Военные, кажется, тоже используют подобное эмпирическое правило. В большинстве современных армий минимальная самостоятельная единица — рота — состоит из трех взводов солдат, каждый численностью от тридцати до сорока человек плюс штаб и вспомогательные службы. Всего — 130 — 150 человек. Даже основная боевая единица республиканского Рима (манипула, или двойная центурия) была сходного размера — в ней насчитывалось около 130 человек.
Кстати, организация коллективов в академическом сообществе, похоже, подчинена все тому же правилу.
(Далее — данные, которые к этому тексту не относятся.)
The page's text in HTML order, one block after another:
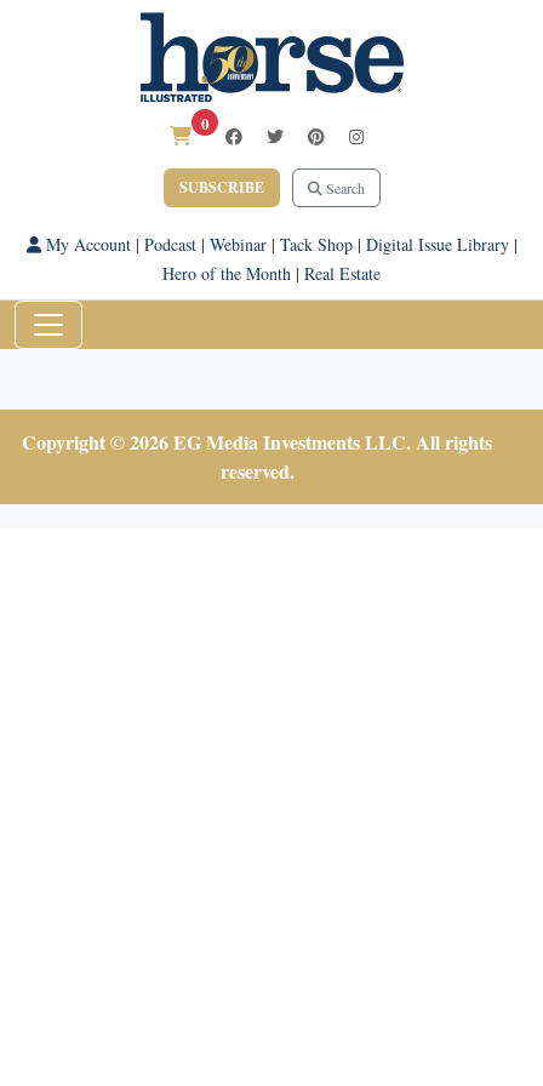
0
SUBSCRIBE Search
My Account| Podcast| Webinar| Tack Shop| Digital Issue Library|
Hero of the Month | Real Estate
Copyright © 2026 EG Media Investments LLC. All rights
reserved.
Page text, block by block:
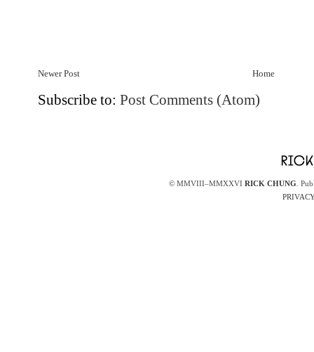
Newer Post Home
Subscribe to: Post Comments (Atom)
© MMVIII–MMXXVI RICK CHUNG .
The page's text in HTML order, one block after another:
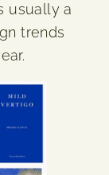
usually a
trends
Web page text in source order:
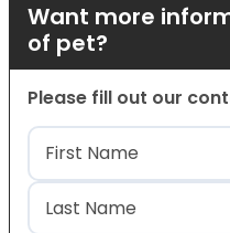
Want more
of pet?
Please fill out our
Name(Required)
First
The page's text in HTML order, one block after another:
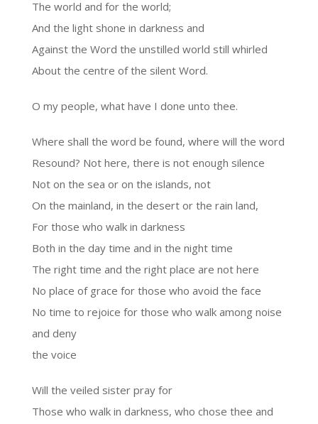
The world and for the world;
And the light shone in darkness and
Against the Word the unstilled world still whirled
About the centre of the silent Word.
O my people, what have I done unto thee.
Where shall the word be found, where will the word
Resound? Not here, there is not enough silence
Not on the sea or on the islands, not
On the mainland, in the desert or the rain land,
For those who walk in darkness
Both in the day time and in the night time
The right time and the right place are not here
No place of grace for those who avoid the face
No time to rejoice for those who walk among noise
and deny
the voice
Will the veiled sister pray for
Those who walk in darkness, who chose thee and
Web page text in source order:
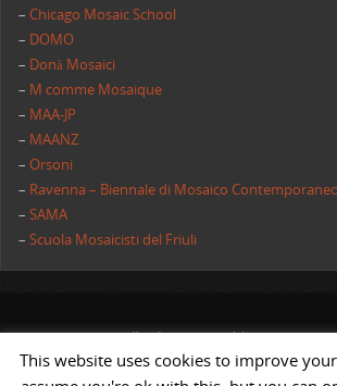
–Chicago Mosaic School
– DOMO
– Donà Mosaici
– M comme Mosaique
– MAA-JP
– MAANZ
–Orsoni
– Ravenna – Biennale di Mosaico Contemporaneo
–SAMA
–Scuola Mosaicisti del Friuli
All rights reserved | AIMC
POWERED BYST& ST.
This website uses cookies to improve
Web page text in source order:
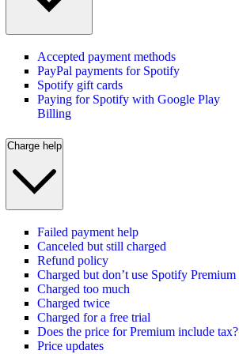
Accepted payment methods
PayPal payments for Spotify
Spotify gift cards
Paying for Spotify with Google Play
Billing
Charge help
Failed payment help
Canceled but still charged
Refund policy
Charged but don’t use Spotify Premium
Charged too much
Charged twice
Charged for a free trial
Does the price for Premium include tax?
Price updates
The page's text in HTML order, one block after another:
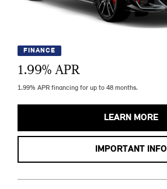
FINANCE
1.99% APR
1.99% APR financing for up to 48 months.
LEARN MORE
IMPORTANT INFO
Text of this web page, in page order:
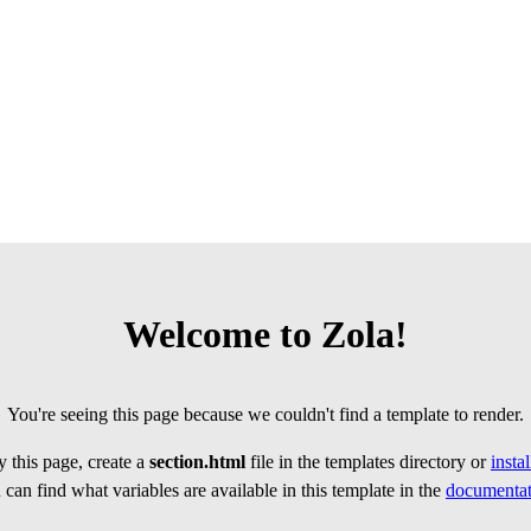
Welcome to Zola!
You're seeing this page because we couldn't find a template to render.
this page, create a section.html file in the templates directory or
can find what variables are available in this template in the
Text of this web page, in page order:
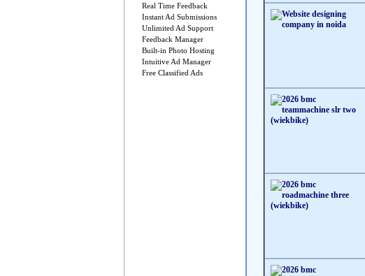
Real Time Feedback
Instant Ad Submissions
Unlimited Ad Support
Feedback Manager
Built-in Photo Hosting
Intuitive Ad Manager
Free Classified Ads
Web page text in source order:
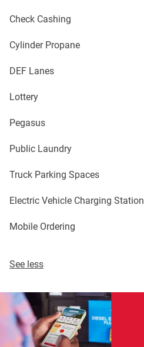
Check Cashing
Cylinder Propane
DEF Lanes
Lottery
Pegasus
Public Laundry
Truck Parking Spaces
Electric Vehicle Charging Station
Mobile Ordering
See less
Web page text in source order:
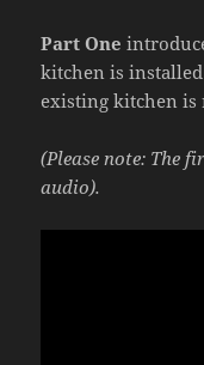
Part One
kitchen is
existing kitchen is
(Please note: The
audio).
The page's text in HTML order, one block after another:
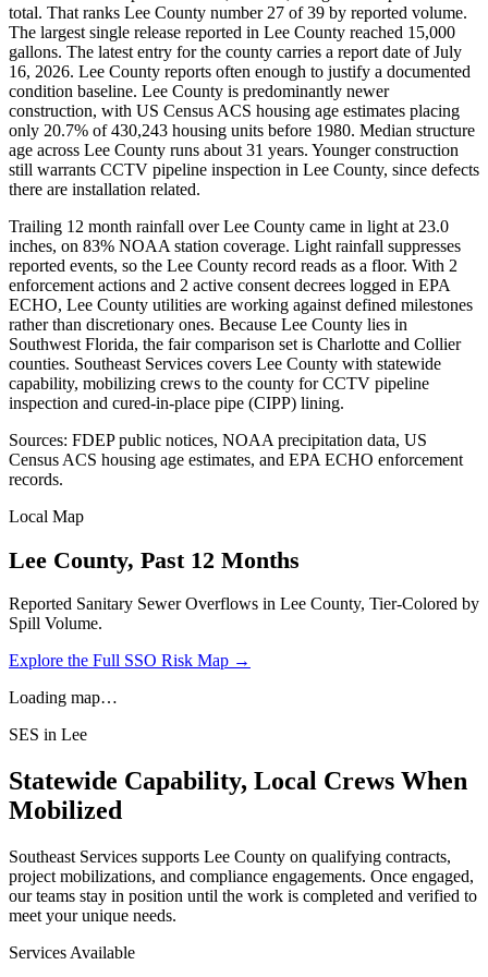
total. That ranks Lee County number 27 of 39 by reported volume.
The largest single release reported in Lee County reached 15,000
gallons. The latest entry for the county carries a report date of July
16, 2026. Lee County reports often enough to justify a documented
condition baseline. Lee County is predominantly newer
construction, with US Census ACS housing age estimates placing
only 20.7% of 430,243 housing units before 1980. Median structure
age across Lee County runs about 31 years. Younger construction
still warrants CCTV pipeline inspection in Lee County, since defects
there are installation related.
Trailing 12 month rainfall over Lee County came in light at 23.0
inches, on 83% NOAA station coverage. Light rainfall suppresses
reported events, so the Lee County record reads as a floor. With 2
enforcement actions and 2 active consent decrees logged in EPA
ECHO, Lee County utilities are working against defined milestones
rather than discretionary ones. Because Lee County lies in
Southwest Florida, the fair comparison set is Charlotte and Collier
counties. Southeast Services covers Lee County with statewide
capability, mobilizing crews to the county for CCTV pipeline
inspection and cured-in-place pipe (CIPP) lining.
Sources: FDEP public notices, NOAA precipitation data, US
Census ACS housing age estimates, and EPA ECHO enforcement
records.
Local Map
Lee County, Past 12 Months
Reported Sanitary Sewer Overflows in Lee County, Tier-Colored by
Spill Volume.
Explore the Full SSO Risk Map →
Loading map…
SES in Lee
Statewide Capability, Local Crews When
Mobilized
Southeast Services supports Lee County on qualifying contracts,
project mobilizations, and compliance engagements. Once engaged,
our teams stay in position until the work is completed and verified to
meet your unique needs.
Services Available
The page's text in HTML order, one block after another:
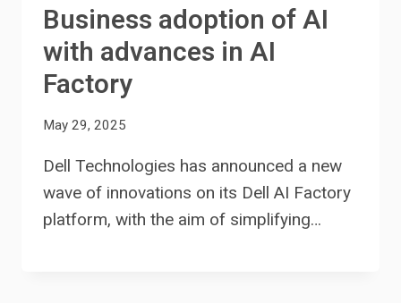
Business adoption of AI
with advances in AI
Factory
May 29, 2025
Dell Technologies has announced a new
wave of innovations on its Dell AI Factory
platform, with the aim of simplifying…
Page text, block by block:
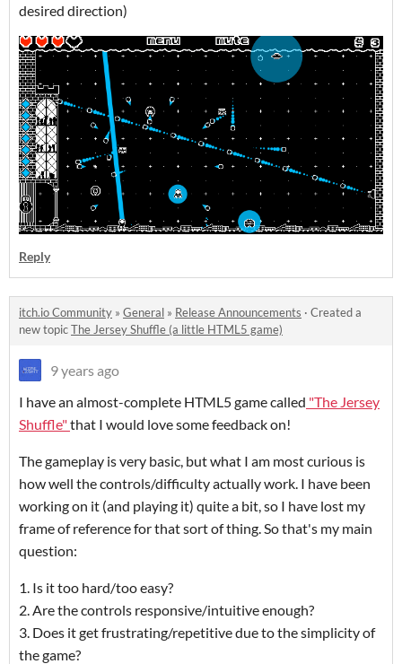
desired direction)
Reply
itch.io Community » General » Release Announcements · Created a
new topicThe Jersey Shuffle (a little HTML5 game)
9 years ago
I have an almost-complete HTML5 game called "The Jersey
Shuffle"that I would love some feedback on!
The gameplay is very basic, but what I am most curious is
how well the controls/difficulty actually work. I have been
working on it (and playing it) quite a bit, so I have lost my
frame of reference for that sort of thing. So that's my main
question:
1. Is it too hard/too easy?
2. Are the controls responsive/intuitive enough?
3. Does it get frustrating/repetitive due to the simplicity of
the game?
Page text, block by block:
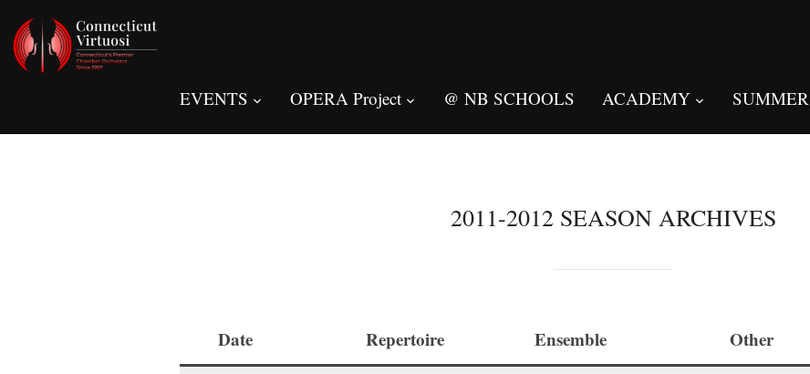
EVENTS OPERA Project @ NB SCHOOLS ACADEMY SUMMER
2011-2012 SEASON ARCHIVES
Date Repertoire Ensemble Other

Обработав данные по двенадцати различным дисциплинам, и естественно-научным, и гуманитарным, Тони Бичер, сотрудник педагогического факультета университета Сассекса, обнаружил: число исследователей, на работы которых обращает внимание отдельно взятый ученый, колеблется от сотни до двух сотен. Если число ученых, работающих в научной области, превышает это число, область, как правило, дробится на более специализированные подобласти.
В традиционных обществах число жителей поселения также близко к числу Данбара. Судя по числу жилищ, в неолитических деревнях Ближнего Востока за 6000 лет до нашей эры жило, по‑видимому, 120 — 150 человек. По оценкам соратников Вильгельма Завоевателя, составивших в 1086 году «Книгу Судного дня», в тогдашней английской деревне жило тоже в среднем 150 человек. Аналогичным образом в восемнадцатом столетии среднее население деревень во всех английских графствах, кроме Кента, составляло примерно 160 жителей. В Кенте, однако, всего лишь около сотни (что подталкивает к любопытным выводам о тамошнем народе…).
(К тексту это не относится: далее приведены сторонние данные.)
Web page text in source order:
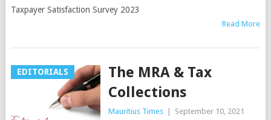
Taxpayer Satisfaction Survey 2023
Read More
EDITORIALS
The MRA & Tax
Collections
Mauritius Times September 10, 2021
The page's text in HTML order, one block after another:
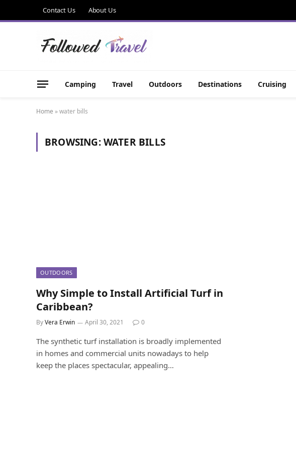
Contact Us About Us
Camping Travel Outdoors Destinations Cruising
Home »water bills
BROWSING:WATER BILLS
OUTDOORS
Why Simple to Install Artificial Turf in
Caribbean?
ByVera Erwin April 30, 2021 0
The synthetic turf installation is broadly implemented
in homes and commercial units nowadays to help
keep the places spectacular, appealing…
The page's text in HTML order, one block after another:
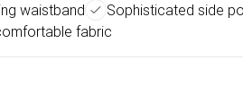
waistband
Sophisticated side
fabric
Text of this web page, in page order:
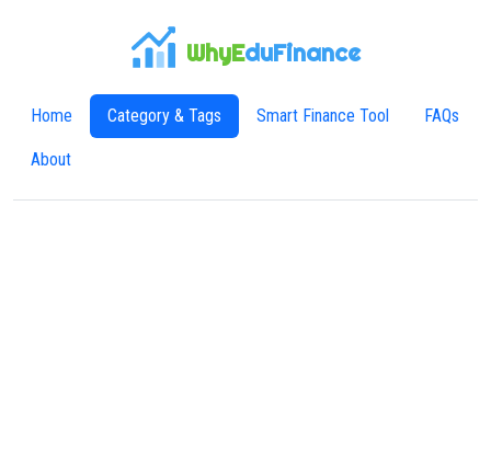
WhyEduFinance
Home Category & Tags Smart Finance Tool FAQs
About
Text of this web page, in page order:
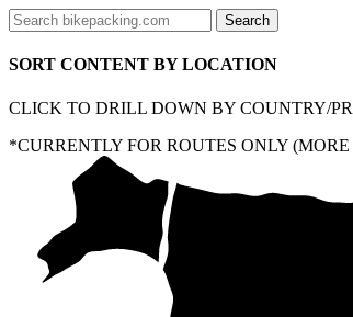
SORT CONTENT BY LOCATION
CLICK TO DRILL DOWN BY COUNTRY/
*CURRENTLY FOR ROUTES ONLY (MORE
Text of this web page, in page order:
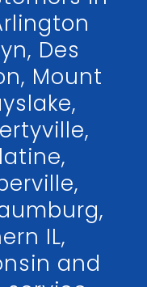
Des
Mount
IL,
and
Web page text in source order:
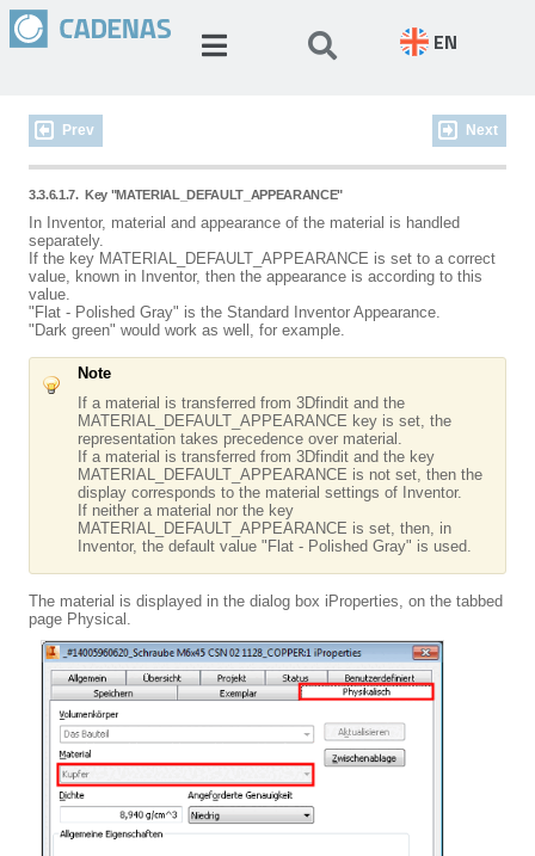
EN
Prev Next
3.3.6.1.7.Key "MATERIAL_DEFAULT_APPEARANCE"
In Inventor, material and appearance of the material is handled
separately.
If the key MATERIAL_DEFAULT_APPEARANCE is set to a correct
value, known in Inventor, then the appearance is according to this
value.
"Flat - Polished Gray" is the Standard Inventor Appearance.
"Dark green" would work as well, for example.
Note
If a material is transferred from 3Dfindit and the
MATERIAL_DEFAULT_APPEARANCE key is set, the
representation takes precedence over material.
If a material is transferred from 3Dfindit and the key
MATERIAL_DEFAULT_APPEARANCE is not set, then the
display corresponds to the material settings of Inventor.
If neither a material nor the key
MATERIAL_DEFAULT_APPEARANCE is set, then, in
Inventor, the default value "Flat - Polished Gray" is used.
The material is displayed in the dialog box iProperties, on the tabbed
page Physical.

У хаттеритов и амишей, современных религиозных фундаменталистов, живущих в США и сообща занимающихся сельским хозяйством (одни — в Пенсильвании, другие — в Дакоте), средний размер общины составляет приблизительно 110 человек. Но и хаттериты, и амиши искусственно разделяют общины, как только те достигают размера в 150 человек. Любопытна причина, по которой хаттериты, по их словам, разделяют чересчур разросшиеся общины. Они обнаружили: когда в общине более 150 человек, невозможно контролировать поведение ее членов простым убеждением, силой мнения окружающих. Общину держит вместе чувство взаимной обязанности, взаимопомощь — но для общины более чем в 150 человек этого оказывается недостаточно. А поскольку учение хаттеритов запрещает установление социальной иерархии и насильственное принуждение, им приходится разделять общины.
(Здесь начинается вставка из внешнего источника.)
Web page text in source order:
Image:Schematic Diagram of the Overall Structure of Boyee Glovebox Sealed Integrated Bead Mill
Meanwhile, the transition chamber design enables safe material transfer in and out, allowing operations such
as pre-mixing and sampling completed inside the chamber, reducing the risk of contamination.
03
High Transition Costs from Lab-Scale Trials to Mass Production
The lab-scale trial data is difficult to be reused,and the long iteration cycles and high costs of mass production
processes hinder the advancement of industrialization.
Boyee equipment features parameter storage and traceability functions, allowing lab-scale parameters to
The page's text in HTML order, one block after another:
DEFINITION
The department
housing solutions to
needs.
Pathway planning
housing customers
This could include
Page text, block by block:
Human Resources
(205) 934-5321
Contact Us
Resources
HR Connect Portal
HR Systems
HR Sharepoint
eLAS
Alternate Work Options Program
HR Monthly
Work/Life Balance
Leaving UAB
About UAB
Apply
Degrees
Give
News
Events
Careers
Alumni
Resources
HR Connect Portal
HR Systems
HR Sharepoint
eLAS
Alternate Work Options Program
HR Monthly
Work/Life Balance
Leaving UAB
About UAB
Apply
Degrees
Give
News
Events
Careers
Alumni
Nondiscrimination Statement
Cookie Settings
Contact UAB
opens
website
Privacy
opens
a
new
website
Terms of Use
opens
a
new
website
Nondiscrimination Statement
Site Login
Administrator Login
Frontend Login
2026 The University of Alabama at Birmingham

Вот еще один способ определить число Данбара. Это количество людей, повстречав которых в три часа утра во время пересадки в аэропорту Гонконга, вы не сочтете неловким подойти к ним и сказать что‑нибудь вроде: «Привет! Сто лет тебя не видел! Как поживаешь?» Наверное, эти люди даже слегка обиделись бы, если бы вы не подошли. Вам не пришлось бы им представляться — ведь они поняли бы, какое место вы занимаете в их социальном кругу, а вы понимаете, какое место они занимают в вашем. И если вас вдруг прижмет, они, скорее всего, согласятся одолжить вам фунтов пять, если вы, конечно, попросите.